D. Each option which is assumed in connection with a Corporate
Transaction shall be appropriately adjusted, immediately after such Corporate
Transaction, to apply to the number and class of securities which would have
been issuable to the Optionee in consummation of such Corporate Transaction, had
the option been exercised immediately prior to such Corporate Transaction.
Appropriate adjustments shall also be made to (i) the number and class of
securities available for issuance under the Plan following the consummation of
such Corporate Transaction and (ii) the exercise price payable per share under
each outstanding option, provided the aggregate exercise price payable for such
securities shall remain the same.
E. The Plan Administrator shall have the discretion, exercisable
either at the time the option is granted or at any time while the option remains
outstanding, to structure one or more options so that those options shall
automatically accelerate and vest in full (and any repurchase rights of the
Corporation with respect to the unvested shares subject to those options shall
immediately terminate) upon the occurrence of a Corporate Transaction, whether
or not those options are to be assumed in the Corporate Transaction.
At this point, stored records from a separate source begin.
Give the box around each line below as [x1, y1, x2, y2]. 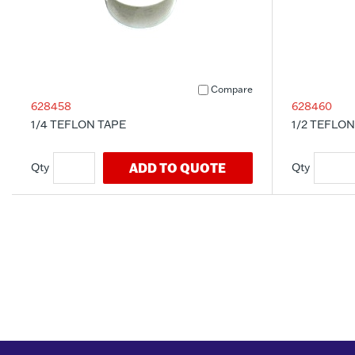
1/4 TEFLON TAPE [31, 116, 126, 132]
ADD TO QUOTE [129, 158, 227, 176]
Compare [210, 83, 253, 95]
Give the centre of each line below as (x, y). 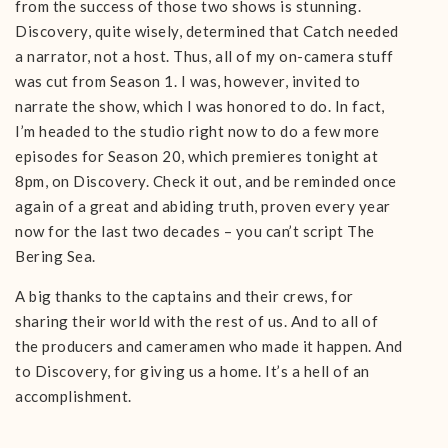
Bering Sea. (55, 256)
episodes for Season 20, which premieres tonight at (196, 156)
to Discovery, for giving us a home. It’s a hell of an (192, 371)
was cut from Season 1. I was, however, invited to (188, 81)
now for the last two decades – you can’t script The (195, 231)
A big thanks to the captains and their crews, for (184, 296)
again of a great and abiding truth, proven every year (203, 206)
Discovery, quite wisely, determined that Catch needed (207, 31)
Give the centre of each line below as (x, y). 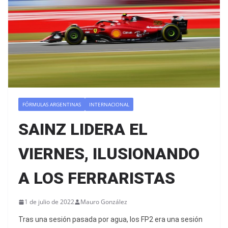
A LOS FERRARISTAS (97, 178)
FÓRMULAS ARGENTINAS (52, 105)
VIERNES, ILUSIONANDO (109, 154)
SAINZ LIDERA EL (83, 130)
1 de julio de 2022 (49, 202)
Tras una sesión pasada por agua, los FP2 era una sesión (110, 220)
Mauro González (104, 202)
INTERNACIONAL (109, 105)
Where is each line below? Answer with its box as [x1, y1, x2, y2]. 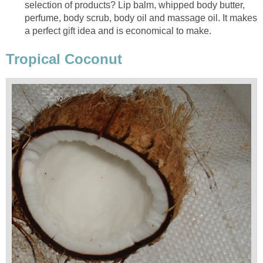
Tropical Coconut [6, 51, 122, 68]
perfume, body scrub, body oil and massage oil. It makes [25, 13, 257, 23]
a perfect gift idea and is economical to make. [25, 26, 211, 36]
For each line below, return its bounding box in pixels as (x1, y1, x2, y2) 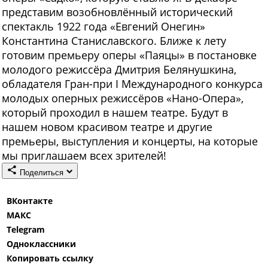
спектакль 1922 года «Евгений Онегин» (2, 19, 205, 34)
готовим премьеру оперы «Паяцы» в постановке (2, 48, 257, 63)
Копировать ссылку (7, 252, 93, 264)
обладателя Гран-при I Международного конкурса (2, 77, 263, 92)
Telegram (7, 224, 45, 236)
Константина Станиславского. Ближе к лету (2, 33, 226, 48)
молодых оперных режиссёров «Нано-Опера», (2, 91, 243, 106)
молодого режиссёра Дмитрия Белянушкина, (2, 62, 236, 77)
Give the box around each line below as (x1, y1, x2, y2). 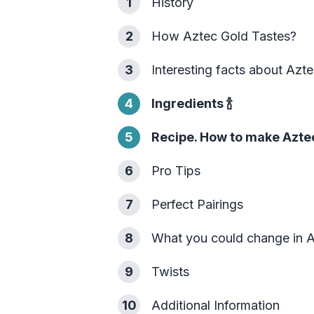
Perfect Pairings (151, 197, 243, 212)
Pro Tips (151, 163, 200, 178)
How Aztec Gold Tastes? (151, 29, 296, 43)
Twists (151, 264, 189, 279)
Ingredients (151, 96, 224, 111)
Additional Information (151, 298, 280, 313)
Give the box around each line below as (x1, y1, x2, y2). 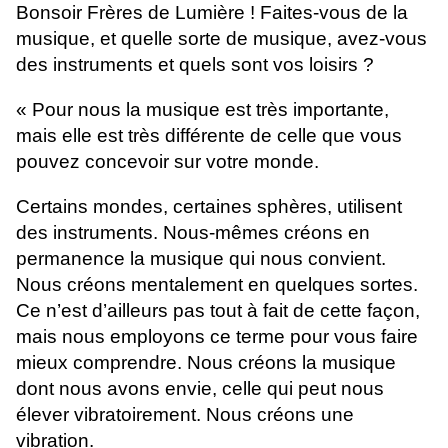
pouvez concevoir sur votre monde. (16, 151, 319, 173)
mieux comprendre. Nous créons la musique (16, 352, 396, 374)
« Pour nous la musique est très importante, (16, 99, 389, 121)
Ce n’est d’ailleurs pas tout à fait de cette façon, (16, 300, 420, 322)
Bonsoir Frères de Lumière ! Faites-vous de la (16, 2, 408, 24)
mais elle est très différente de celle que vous (16, 125, 402, 147)
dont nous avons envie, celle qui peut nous (16, 378, 384, 400)
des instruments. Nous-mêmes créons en (16, 222, 370, 244)
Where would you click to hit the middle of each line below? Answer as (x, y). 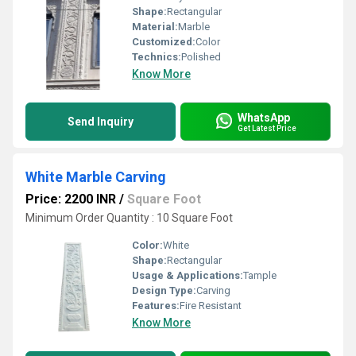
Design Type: (164, 290)
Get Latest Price (267, 128)
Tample (260, 275)
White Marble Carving (96, 177)
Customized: (164, 42)
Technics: (157, 57)
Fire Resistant (211, 306)
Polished (201, 57)
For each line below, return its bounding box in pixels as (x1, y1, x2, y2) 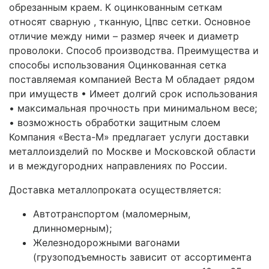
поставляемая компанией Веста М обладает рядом (9, 73, 255, 85)
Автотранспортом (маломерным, (33, 208, 190, 220)
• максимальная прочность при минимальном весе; (9, 102, 257, 114)
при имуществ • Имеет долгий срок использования (9, 88, 258, 100)
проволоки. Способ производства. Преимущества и (9, 44, 259, 56)
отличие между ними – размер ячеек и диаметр (9, 30, 239, 42)
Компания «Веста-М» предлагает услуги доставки (9, 131, 249, 143)
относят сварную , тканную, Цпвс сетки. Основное (9, 16, 250, 28)
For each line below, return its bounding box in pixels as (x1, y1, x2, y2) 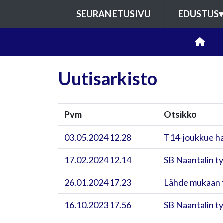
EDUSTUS (178, 8, 219, 19)
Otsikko (164, 109, 197, 120)
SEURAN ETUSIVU (76, 8, 151, 19)
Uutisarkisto (58, 67, 157, 89)
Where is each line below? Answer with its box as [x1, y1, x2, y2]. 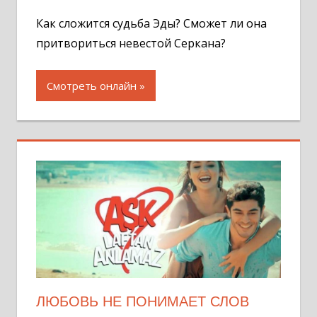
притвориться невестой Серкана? [36, 35, 226, 51]
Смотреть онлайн [47, 78, 137, 93]
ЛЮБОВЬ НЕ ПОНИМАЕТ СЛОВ [36, 293, 249, 309]
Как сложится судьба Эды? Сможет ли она [36, 15, 267, 31]
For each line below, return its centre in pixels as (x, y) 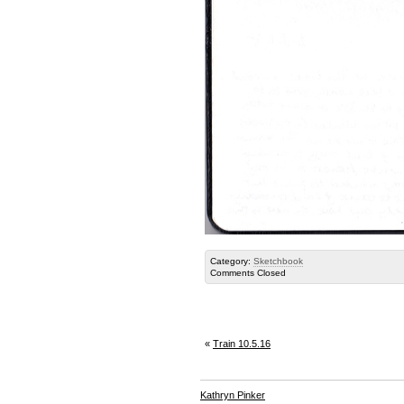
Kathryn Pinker (233, 395)
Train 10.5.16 (242, 344)
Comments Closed (248, 273)
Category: (232, 262)
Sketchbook (278, 262)
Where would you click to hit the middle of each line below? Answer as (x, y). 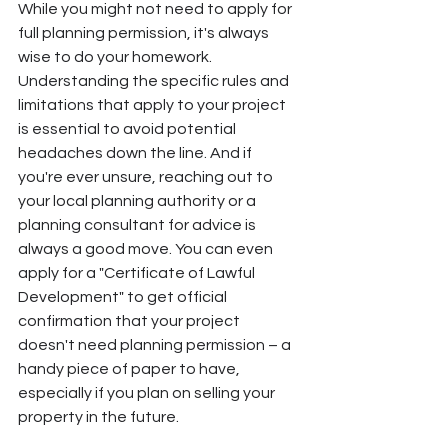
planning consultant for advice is (138, 225)
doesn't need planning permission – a (156, 345)
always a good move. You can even (147, 249)
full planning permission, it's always (145, 33)
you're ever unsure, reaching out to (147, 177)
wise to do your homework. (116, 57)
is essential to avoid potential (128, 129)
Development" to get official (124, 297)
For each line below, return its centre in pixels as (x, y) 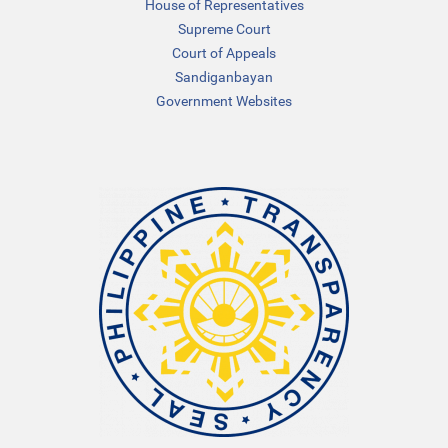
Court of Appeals (224, 52)
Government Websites (224, 100)
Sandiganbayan (224, 76)
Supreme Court (224, 28)
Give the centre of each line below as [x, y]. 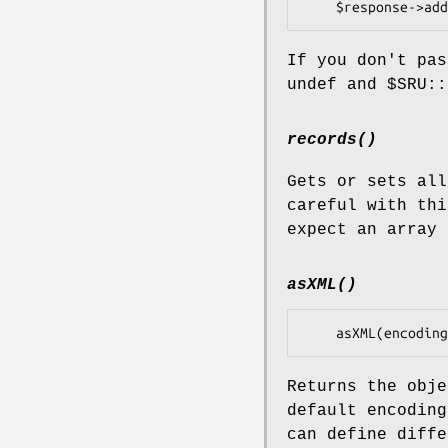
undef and [337, 84]
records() [332, 139]
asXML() [322, 285]
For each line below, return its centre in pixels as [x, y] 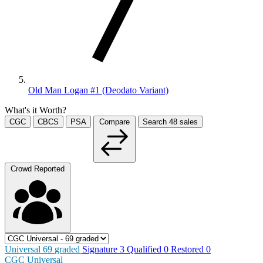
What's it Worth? [36, 110]
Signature [101, 249]
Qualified [145, 249]
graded [68, 249]
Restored [188, 249]
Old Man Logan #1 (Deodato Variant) [98, 90]
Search [156, 122]
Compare [114, 122]
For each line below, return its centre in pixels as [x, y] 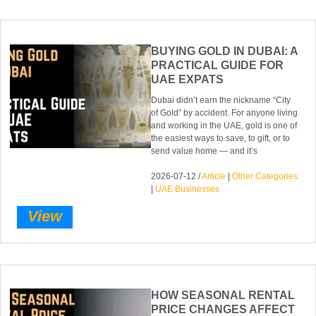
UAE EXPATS [188, 79]
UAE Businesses [188, 189]
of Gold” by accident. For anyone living [225, 113]
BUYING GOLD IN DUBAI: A [225, 51]
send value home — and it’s [205, 151]
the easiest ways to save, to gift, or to [221, 138]
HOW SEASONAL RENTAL [223, 296]
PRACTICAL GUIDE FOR [218, 65]
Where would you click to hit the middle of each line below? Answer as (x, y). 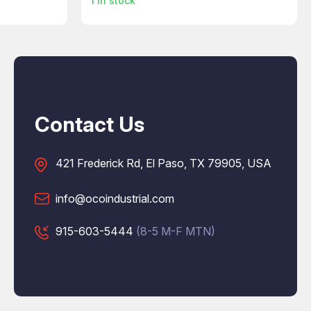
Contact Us (90, 124)
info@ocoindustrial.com (115, 198)
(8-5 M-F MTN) (176, 231)
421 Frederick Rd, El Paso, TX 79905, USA (163, 163)
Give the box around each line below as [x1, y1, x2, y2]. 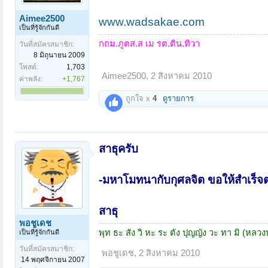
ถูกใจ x [123, 94, 153, 103]
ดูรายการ [163, 94, 194, 103]
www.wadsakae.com [99, 16, 205, 29]
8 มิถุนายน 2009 [33, 51, 85, 60]
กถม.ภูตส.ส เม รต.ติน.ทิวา [99, 39, 200, 49]
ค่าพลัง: [19, 75, 42, 84]
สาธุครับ [99, 142, 138, 155]
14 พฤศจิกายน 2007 [21, 255, 85, 264]
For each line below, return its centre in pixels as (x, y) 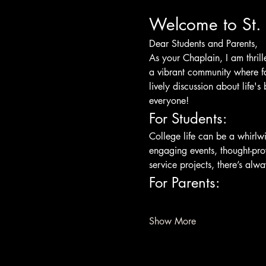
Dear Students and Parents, (203, 43)
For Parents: (184, 182)
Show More (172, 221)
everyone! (169, 100)
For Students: (188, 118)
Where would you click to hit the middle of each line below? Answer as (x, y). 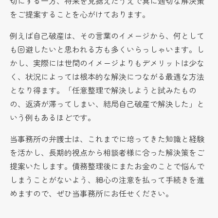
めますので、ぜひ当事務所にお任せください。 (92, 193)
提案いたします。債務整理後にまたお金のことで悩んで (107, 166)
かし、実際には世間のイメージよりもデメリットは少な (107, 63)
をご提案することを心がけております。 (80, 14)
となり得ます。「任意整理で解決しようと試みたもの (103, 90)
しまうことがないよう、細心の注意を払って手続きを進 (107, 179)
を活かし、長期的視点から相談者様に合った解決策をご (107, 152)
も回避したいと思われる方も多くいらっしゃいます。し (107, 49)

F. The Plan Administrator shall also have full power and
authority, exercisable either at the time the option is granted or at any time
while the option remains outstanding, to structure such option so that the
shares subject to that option will automatically vest on an accelerated basis
should the Optionee's Service terminate by reason of an Involuntary Termination
within a designated period (not to exceed eighteen (18) months) following the
effective date of any Corporate Transaction in which the option is assumed and
the repurchase rights applicable to those shares do not otherwise terminate. Any
option so accelerated shall remain exercisable for the fully-vested option
shares until the expiration or sooner termination of the option term. In
addition, the Plan Administrator may provide that one or more of the
Corporation's outstanding repurchase rights with respect to shares held by the
Optionee at the time of such Involuntary Termination shall immediately terminate
on an accelerated basis, and the shares subject to those terminated rights shall
accordingly vest at that time.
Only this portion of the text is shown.